• **Instructions to follow**
Wherever the word "wall" occurs in the lines below, copy the whole line.

[Recorded data]

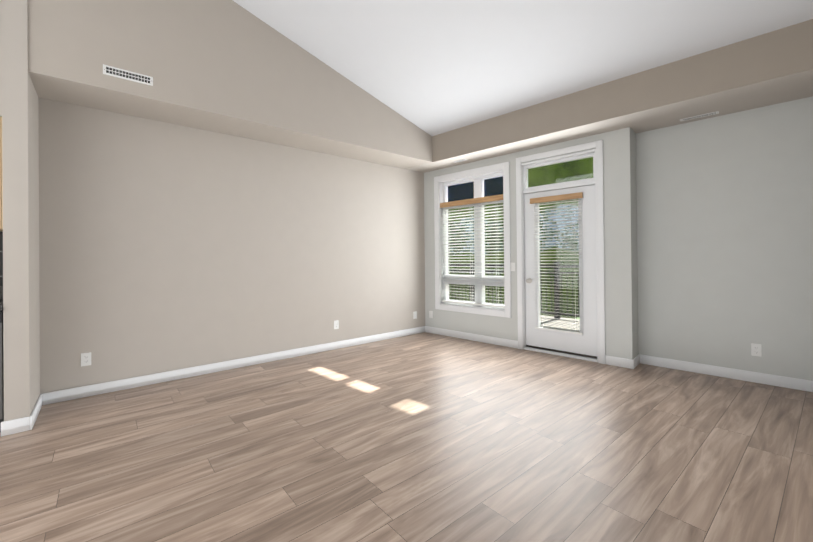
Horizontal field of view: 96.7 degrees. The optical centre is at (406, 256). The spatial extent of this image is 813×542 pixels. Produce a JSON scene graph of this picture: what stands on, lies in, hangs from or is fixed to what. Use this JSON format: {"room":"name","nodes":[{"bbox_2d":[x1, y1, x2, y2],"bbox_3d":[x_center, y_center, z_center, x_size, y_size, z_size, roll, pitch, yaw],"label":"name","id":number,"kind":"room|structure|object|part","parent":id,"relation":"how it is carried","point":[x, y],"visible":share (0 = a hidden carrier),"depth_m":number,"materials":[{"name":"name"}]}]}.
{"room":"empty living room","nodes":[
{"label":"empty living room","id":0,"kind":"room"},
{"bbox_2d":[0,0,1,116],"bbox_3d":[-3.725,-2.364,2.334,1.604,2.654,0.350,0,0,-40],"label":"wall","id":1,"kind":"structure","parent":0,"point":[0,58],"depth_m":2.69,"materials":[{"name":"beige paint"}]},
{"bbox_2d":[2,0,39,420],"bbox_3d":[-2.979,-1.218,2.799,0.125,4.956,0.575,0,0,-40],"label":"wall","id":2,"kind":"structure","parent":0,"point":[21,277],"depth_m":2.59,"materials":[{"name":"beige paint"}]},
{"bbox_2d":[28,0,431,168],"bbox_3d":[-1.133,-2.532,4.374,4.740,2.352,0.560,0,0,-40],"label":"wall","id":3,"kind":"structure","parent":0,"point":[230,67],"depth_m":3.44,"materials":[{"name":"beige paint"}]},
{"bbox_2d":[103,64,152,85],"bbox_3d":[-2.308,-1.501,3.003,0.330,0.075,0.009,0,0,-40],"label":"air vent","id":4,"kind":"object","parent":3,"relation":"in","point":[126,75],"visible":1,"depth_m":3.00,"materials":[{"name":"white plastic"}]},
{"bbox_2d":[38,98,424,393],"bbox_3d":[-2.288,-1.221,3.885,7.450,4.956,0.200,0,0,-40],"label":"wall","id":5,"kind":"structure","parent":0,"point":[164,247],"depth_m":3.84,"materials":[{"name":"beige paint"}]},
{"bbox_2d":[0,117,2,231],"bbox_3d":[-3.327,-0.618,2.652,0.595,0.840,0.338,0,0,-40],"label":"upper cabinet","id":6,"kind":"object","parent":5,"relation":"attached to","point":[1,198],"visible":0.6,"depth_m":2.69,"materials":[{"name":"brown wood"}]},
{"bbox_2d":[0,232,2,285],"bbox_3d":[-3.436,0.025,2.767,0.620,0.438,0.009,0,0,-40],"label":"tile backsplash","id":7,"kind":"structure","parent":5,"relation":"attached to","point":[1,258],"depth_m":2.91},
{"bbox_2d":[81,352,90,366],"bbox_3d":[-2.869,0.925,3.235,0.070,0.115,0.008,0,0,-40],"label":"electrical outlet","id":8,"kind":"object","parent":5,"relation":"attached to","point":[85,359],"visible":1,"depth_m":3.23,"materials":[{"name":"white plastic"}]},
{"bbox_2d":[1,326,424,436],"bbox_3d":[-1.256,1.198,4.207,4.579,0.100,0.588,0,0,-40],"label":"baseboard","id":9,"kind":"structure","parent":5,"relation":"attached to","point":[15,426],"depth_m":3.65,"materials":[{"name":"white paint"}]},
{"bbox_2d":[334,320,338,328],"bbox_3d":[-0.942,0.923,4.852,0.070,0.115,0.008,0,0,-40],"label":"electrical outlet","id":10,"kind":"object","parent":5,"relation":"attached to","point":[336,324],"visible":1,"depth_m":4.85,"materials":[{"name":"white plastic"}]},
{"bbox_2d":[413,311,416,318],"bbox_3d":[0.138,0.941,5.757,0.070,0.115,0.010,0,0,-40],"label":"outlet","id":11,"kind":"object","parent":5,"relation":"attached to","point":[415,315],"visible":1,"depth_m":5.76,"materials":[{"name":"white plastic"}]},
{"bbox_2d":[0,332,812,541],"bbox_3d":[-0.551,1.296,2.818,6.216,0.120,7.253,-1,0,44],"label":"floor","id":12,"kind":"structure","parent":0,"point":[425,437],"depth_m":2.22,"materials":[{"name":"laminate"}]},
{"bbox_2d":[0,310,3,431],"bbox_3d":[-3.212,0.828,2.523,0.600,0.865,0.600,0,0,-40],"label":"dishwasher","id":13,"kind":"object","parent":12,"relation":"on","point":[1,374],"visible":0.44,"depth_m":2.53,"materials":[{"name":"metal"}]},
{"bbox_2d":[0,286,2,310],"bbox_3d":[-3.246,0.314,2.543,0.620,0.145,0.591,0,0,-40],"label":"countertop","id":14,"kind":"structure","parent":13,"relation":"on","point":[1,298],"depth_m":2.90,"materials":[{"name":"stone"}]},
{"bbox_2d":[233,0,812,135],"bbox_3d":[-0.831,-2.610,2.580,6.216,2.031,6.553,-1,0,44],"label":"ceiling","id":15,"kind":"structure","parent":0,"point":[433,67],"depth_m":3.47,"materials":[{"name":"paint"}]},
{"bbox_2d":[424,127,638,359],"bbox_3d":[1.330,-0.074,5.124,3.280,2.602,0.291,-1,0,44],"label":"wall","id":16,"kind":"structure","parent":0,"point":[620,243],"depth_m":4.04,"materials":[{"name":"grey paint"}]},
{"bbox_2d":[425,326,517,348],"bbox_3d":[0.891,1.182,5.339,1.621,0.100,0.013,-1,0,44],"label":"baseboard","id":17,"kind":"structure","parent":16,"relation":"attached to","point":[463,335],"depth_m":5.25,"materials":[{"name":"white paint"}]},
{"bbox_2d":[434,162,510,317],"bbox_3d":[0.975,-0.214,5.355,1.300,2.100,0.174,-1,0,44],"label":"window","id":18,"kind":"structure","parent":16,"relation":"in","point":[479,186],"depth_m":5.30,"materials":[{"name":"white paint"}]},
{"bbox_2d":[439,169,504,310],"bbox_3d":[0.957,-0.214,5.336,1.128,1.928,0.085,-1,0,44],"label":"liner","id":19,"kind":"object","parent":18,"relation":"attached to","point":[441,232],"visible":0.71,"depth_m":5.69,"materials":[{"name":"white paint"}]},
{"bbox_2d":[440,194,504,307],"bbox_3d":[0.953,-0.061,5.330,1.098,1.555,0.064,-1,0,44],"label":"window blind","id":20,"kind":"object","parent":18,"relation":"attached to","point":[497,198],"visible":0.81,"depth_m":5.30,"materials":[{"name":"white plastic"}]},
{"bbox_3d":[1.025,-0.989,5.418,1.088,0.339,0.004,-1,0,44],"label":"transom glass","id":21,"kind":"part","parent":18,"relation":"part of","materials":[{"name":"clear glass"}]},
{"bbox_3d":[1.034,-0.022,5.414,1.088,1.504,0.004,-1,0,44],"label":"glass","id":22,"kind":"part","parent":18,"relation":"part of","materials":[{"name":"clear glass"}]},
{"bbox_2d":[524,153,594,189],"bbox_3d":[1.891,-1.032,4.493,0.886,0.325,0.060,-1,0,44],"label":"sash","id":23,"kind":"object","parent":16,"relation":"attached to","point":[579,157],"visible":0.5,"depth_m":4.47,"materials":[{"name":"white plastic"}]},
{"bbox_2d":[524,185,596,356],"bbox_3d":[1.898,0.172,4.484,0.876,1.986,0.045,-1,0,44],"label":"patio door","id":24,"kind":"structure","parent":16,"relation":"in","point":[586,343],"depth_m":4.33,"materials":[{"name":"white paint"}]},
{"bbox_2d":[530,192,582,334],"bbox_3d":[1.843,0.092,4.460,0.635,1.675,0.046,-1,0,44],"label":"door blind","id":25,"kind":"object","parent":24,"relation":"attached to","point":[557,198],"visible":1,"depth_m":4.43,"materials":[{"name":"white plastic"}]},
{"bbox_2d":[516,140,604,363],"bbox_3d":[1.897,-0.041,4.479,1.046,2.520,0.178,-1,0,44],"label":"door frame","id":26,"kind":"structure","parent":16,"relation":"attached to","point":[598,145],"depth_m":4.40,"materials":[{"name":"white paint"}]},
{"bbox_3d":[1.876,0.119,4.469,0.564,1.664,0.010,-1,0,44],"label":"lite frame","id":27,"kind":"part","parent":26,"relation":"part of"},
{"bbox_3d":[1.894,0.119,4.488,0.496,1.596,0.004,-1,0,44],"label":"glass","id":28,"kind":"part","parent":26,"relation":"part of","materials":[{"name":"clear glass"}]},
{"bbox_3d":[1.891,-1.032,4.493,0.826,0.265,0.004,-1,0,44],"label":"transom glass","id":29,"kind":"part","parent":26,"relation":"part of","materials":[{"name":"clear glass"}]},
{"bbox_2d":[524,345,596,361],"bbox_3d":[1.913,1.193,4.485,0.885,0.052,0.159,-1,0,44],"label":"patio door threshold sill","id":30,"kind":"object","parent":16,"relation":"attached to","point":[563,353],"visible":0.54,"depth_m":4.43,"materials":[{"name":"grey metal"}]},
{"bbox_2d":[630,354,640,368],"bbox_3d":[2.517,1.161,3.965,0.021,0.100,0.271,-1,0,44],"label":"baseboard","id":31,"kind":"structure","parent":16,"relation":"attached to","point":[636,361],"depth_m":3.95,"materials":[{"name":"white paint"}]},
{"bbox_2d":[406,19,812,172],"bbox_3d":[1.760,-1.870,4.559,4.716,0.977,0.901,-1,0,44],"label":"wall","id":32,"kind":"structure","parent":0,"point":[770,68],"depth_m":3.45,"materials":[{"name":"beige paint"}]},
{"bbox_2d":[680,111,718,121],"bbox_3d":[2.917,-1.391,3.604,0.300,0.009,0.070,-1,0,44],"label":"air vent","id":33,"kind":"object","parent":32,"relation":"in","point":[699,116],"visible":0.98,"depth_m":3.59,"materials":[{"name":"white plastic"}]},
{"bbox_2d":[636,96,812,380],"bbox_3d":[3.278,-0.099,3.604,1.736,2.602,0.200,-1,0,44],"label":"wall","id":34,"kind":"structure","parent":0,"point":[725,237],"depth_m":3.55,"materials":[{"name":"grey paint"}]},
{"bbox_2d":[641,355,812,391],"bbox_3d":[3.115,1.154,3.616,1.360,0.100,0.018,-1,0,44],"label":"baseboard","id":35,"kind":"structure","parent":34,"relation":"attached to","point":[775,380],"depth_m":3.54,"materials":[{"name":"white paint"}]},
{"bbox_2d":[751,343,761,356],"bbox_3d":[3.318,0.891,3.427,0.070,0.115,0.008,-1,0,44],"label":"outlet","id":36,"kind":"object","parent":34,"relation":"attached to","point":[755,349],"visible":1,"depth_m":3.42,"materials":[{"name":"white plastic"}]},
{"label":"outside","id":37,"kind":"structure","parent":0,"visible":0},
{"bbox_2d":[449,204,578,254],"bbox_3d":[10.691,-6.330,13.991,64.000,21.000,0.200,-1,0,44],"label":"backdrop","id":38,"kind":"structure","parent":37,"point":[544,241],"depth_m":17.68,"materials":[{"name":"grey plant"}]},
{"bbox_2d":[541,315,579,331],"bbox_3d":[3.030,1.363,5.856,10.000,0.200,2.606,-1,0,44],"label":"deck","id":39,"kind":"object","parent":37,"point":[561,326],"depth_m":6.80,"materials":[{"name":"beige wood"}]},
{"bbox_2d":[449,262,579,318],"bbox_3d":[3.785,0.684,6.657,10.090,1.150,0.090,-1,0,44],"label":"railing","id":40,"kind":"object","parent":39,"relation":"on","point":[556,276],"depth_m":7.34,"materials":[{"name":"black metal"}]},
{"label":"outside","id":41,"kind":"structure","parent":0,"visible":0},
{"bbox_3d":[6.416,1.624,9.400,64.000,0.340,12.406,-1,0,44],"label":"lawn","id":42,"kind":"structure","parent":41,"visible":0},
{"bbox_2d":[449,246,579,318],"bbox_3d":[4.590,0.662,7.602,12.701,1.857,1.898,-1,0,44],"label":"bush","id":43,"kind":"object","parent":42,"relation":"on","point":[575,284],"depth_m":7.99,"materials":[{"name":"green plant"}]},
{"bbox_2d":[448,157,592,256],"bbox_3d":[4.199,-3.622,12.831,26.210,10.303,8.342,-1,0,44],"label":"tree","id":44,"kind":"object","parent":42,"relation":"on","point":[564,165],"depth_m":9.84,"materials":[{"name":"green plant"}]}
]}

• **Task response**
{"bbox_2d":[0,0,1,116],"bbox_3d":[-3.725,-2.364,2.334,1.604,2.654,0.350,0,0,-40],"label":"wall","id":1,"kind":"structure","parent":0,"point":[0,58],"depth_m":2.69,"materials":[{"name":"beige paint"}]},
{"bbox_2d":[2,0,39,420],"bbox_3d":[-2.979,-1.218,2.799,0.125,4.956,0.575,0,0,-40],"label":"wall","id":2,"kind":"structure","parent":0,"point":[21,277],"depth_m":2.59,"materials":[{"name":"beige paint"}]},
{"bbox_2d":[28,0,431,168],"bbox_3d":[-1.133,-2.532,4.374,4.740,2.352,0.560,0,0,-40],"label":"wall","id":3,"kind":"structure","parent":0,"point":[230,67],"depth_m":3.44,"materials":[{"name":"beige paint"}]},
{"bbox_2d":[38,98,424,393],"bbox_3d":[-2.288,-1.221,3.885,7.450,4.956,0.200,0,0,-40],"label":"wall","id":5,"kind":"structure","parent":0,"point":[164,247],"depth_m":3.84,"materials":[{"name":"beige paint"}]},
{"bbox_2d":[424,127,638,359],"bbox_3d":[1.330,-0.074,5.124,3.280,2.602,0.291,-1,0,44],"label":"wall","id":16,"kind":"structure","parent":0,"point":[620,243],"depth_m":4.04,"materials":[{"name":"grey paint"}]},
{"bbox_2d":[406,19,812,172],"bbox_3d":[1.760,-1.870,4.559,4.716,0.977,0.901,-1,0,44],"label":"wall","id":32,"kind":"structure","parent":0,"point":[770,68],"depth_m":3.45,"materials":[{"name":"beige paint"}]},
{"bbox_2d":[636,96,812,380],"bbox_3d":[3.278,-0.099,3.604,1.736,2.602,0.200,-1,0,44],"label":"wall","id":34,"kind":"structure","parent":0,"point":[725,237],"depth_m":3.55,"materials":[{"name":"grey paint"}]},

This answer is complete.